Assessment of stability at the time of insertion may be done to determine the prognosis or to decide whether early or even immediate loading can be performed.45 In the literature, ISQ measurements obtained during the early phases of the healing period revealed greater implant stability in the high crestal cortical bone, and a significant correlation between bone quality and ISQ values; these findings are in accordance with findings of the current study.46,47
During the first weeks of healing, bone modeling and remodeling take place around the implant surface. This phase with the formation of lamellar bone from woven bone may cause a decrease in primary bone contact.4 Data on higher implant survival with dense bone types also support results of previous studies. Bischof et al stated that implant stability varied according to jaw and bone type; the mean ISQ remained stable during the first 4–6 weeks and then increased noticeably, but did not reveal any decrease in implant stability in the delayed loaded or initially loaded group.33 The finding that the bone-implant interface transitions through an adaptive phase of lowered stability and back to a more stable configuration over a 60-day period is consistent with previous studies.48
In the current study, we computed the resonance frequencies of implants using various bone types classified in 5 different groups, similar to the classification used by Lekholm and Zarb8 (Figure 2). Our results show that the implant installed in D2-type bone has the highest resonance frequency.

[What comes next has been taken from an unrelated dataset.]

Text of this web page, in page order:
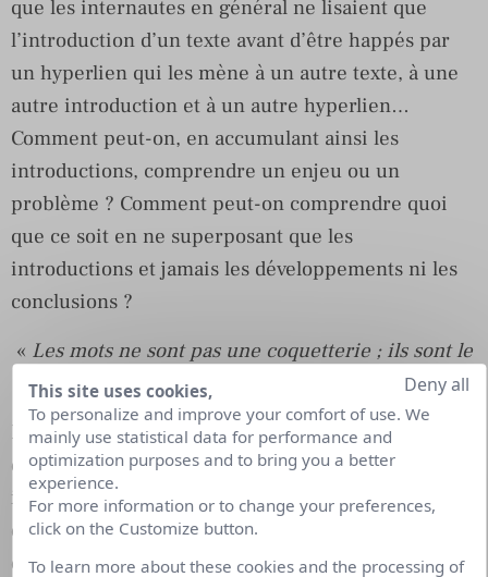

According to Balshi et al,48 because of the amount of cortical and trabecular bone, type 1 bone had the highest primary stability but showed the greatest decrease in mean ISQ in the first 30 days. Bone types 2 and 3 showed more consistent return of primary stability, and bone types 1 and 4 did not. Therefore, investigators suggested that bone types 2 and 3 would be advocated for an immediate loading protocol, because of their combined innate stability and regenerative capabilities. However, a correlation between bone type and changes in implant stability could not be confirmed. In the current study, investigators noted that a decrease in stability from the time of implant insertion to the 21st day postsurgery was followed by an increase in stability approaching the original stability level. This is supported by several other studies,33 but the decrease in ISQ values was less reflective of results reported in the literature.
On the basis of this result, immediate loading protocols can be used for soft-bone implantation, but a 60-day healing period is needed after implant insertion. Nedir et al34 suggested that for implants with high ISQ values, reduced implant stability during the first 12 weeks of healing is considered a common event that should not require alterations to routine follow-up.
The resonance frequency of a dental implant with similar design and surface would be associated only with its boundary conditions, such as surrounding bone quality and tissue response at the recipient site. In this regard, in the present study, the only variable of significance observed to affect the implant stability measurement seems to be the type of bone at the recipient site. It has been advocated that in dense bone, no or only a short healing period may be needed, although prolonged healing may be desirable with softer bone densities. However, given the findings of the current clinical study, it can be concluded that bone quality in the recipient bone site does not effect changes in implant stability at the early stages of the osseointegration process.